*Material provided*.
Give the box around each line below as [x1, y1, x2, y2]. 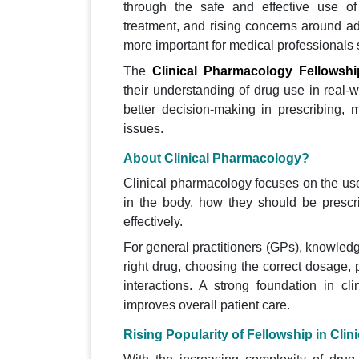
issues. [123, 122, 163, 136]
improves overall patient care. [123, 298, 290, 313]
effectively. [123, 215, 183, 229]
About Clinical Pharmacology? [123, 151, 309, 166]
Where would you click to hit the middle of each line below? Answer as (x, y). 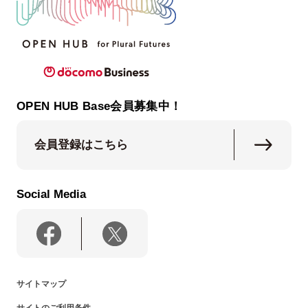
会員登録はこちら (81, 145)
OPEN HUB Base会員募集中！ (99, 106)
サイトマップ (41, 284)
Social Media (51, 195)
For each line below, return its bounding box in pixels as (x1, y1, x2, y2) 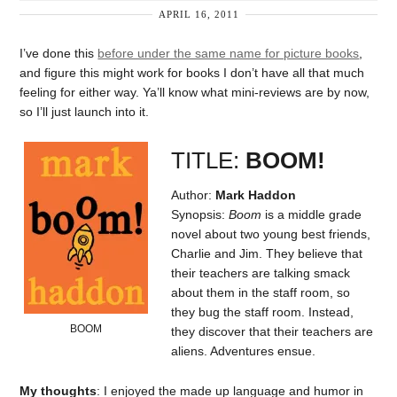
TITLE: (171, 146, 246, 174)
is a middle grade (261, 206, 362, 222)
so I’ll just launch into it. (19, 105, 150, 119)
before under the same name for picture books (97, 46, 360, 60)
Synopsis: (171, 206, 230, 222)
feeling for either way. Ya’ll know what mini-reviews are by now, (19, 85, 370, 99)
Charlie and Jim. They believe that (171, 245, 363, 261)
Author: (171, 187, 216, 202)
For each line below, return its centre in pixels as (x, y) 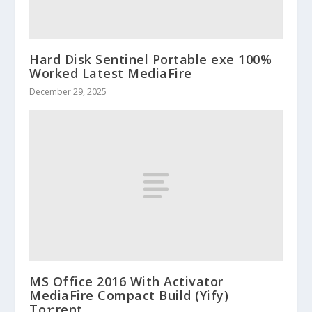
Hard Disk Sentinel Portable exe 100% (151, 59)
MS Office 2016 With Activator (126, 282)
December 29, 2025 (68, 91)
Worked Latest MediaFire (111, 73)
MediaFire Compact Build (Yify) (129, 296)

*Task to carry out*.
Repeat the lines from the line containing "Synopsis: (171, 206, 230, 222)" through the end of the material above exactly, with no pictures and nothing else.

*Answer space*.
Synopsis: (171, 206, 230, 222)
feeling for either way. Ya’ll know what mini-reviews are by now, (19, 85, 370, 99)
Charlie and Jim. They believe that (171, 245, 363, 261)
Author: (171, 187, 216, 202)
For each line below, return its centre in pixels as (x, y) 
Hard Disk Sentinel Portable exe 100% (151, 59)
MS Office 2016 With Activator (126, 282)
December 29, 2025 (68, 91)
Worked Latest MediaFire (111, 73)
MediaFire Compact Build (Yify) (129, 296)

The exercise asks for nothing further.